Task prompt ->
Beneath this line are entries. Copy the range from the line with "pixels as (x, y)" to the line with "The syntax is", ends included, exactly; leave pictures out.
___
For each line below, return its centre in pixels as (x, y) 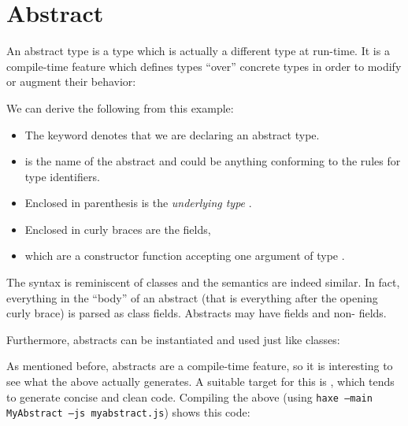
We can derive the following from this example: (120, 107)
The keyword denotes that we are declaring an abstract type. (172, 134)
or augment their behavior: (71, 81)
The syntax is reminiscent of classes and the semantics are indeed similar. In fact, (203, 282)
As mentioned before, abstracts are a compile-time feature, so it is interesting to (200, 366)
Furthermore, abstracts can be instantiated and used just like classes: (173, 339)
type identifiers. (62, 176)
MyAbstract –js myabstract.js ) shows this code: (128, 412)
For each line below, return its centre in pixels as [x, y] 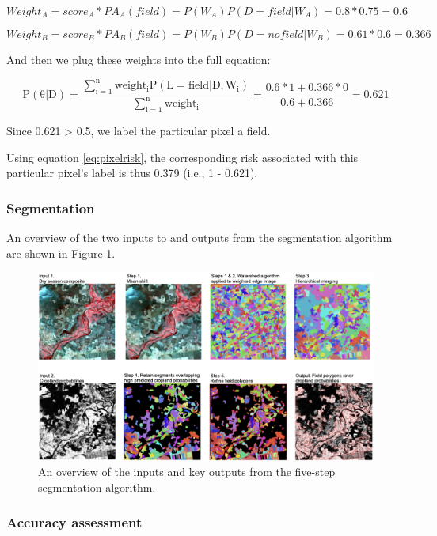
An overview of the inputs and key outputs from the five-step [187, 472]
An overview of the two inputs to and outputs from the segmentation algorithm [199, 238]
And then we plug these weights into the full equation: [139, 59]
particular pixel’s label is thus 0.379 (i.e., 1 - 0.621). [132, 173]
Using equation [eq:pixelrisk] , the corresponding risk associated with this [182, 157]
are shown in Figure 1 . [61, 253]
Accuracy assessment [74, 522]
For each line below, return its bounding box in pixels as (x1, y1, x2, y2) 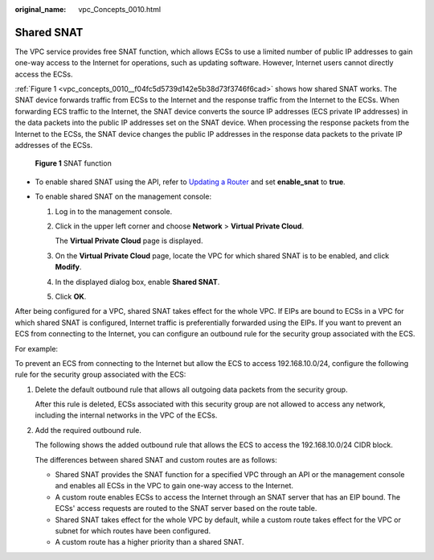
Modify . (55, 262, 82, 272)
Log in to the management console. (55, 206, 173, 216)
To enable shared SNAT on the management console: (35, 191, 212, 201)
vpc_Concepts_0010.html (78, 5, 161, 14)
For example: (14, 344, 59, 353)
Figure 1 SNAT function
___
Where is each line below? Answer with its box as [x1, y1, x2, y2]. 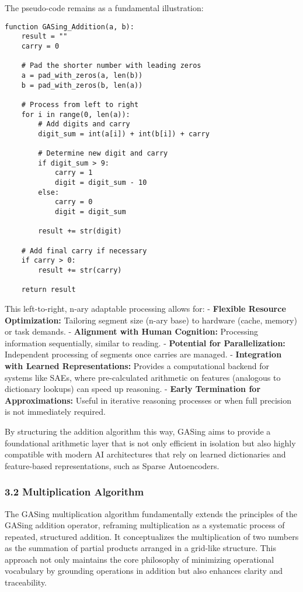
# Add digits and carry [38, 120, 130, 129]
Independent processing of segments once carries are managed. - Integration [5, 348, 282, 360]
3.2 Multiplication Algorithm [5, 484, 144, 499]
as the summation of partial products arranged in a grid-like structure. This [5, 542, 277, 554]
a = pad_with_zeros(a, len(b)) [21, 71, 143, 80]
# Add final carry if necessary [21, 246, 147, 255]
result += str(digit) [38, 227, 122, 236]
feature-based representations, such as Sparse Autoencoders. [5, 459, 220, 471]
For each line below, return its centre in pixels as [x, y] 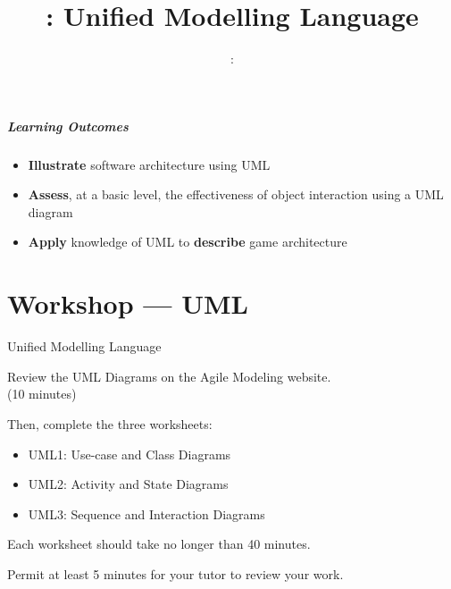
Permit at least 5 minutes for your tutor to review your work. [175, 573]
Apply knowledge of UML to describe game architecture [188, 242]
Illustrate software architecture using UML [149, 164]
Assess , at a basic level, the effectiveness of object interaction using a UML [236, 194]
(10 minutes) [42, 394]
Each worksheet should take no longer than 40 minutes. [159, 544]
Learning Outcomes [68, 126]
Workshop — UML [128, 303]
___
Response to the task ->
For each line below, return its centre in pixels as (x, y) 
We can derive the following from this example: (120, 107)
The keyword denotes that we are declaring an abstract type. (172, 134)
or augment their behavior: (71, 81)
The syntax is reminiscent of classes and the semantics are indeed similar. In fact, (203, 282)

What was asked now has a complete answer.